The utopian element is found in every ritual, I find it hard to deny that, but an artistic ritual is at the same time a realization of some sort of ideal, or identity within the frames of art. It is, thus, something of actuality, not just a reference to a future. This is a way of looking at art, not an ideology or “prescription” about how it should be or should be interpreted. So I believe that all art practice has this utopian and even ideological element, however the contents of this utopia is different from case to case, and most of the time it is a natural expression that doesn't have to be conscious among the practitioners at all. I don't agree that the musicians Millroth mentions necessarily sabotage any ideology, no matter what they believe themselves. Music exists in the present as well as in wishes, hopes and fears, not one or the other. Art uses mythical time to create a distance to the present but also to reach an absolute now.
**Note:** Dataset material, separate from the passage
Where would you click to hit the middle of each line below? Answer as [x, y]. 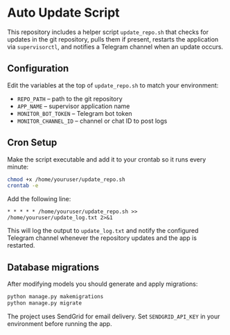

That music “first of all is positive energy” is an extremely general, on the verge of nonsensical, and at the same time too narrow definition. I find it hard to understand what it would mean. Music is a human activity where the aesthetic object (some would say “the music itself”) is just a non-independent part. The sound structures are part of a much larger structure and insufficient to form an expression or significance by themselves. Music, or rather the activity, Christopher Small's "musicking", can create or liberate energies in all possible directions. What is considered positive, negative, constructive or destructive depends on one's point of departure and isn't absolute. The power is created in the meeting between the structures of the sounds and the different structures of the human being and their different directions. Art (music) can confirm, examine and make conscious the feelings of identity and the interconnected relations of the participants when this meeting takes place.

This aspect, noone has commented (in print), as far as I've seen, so far.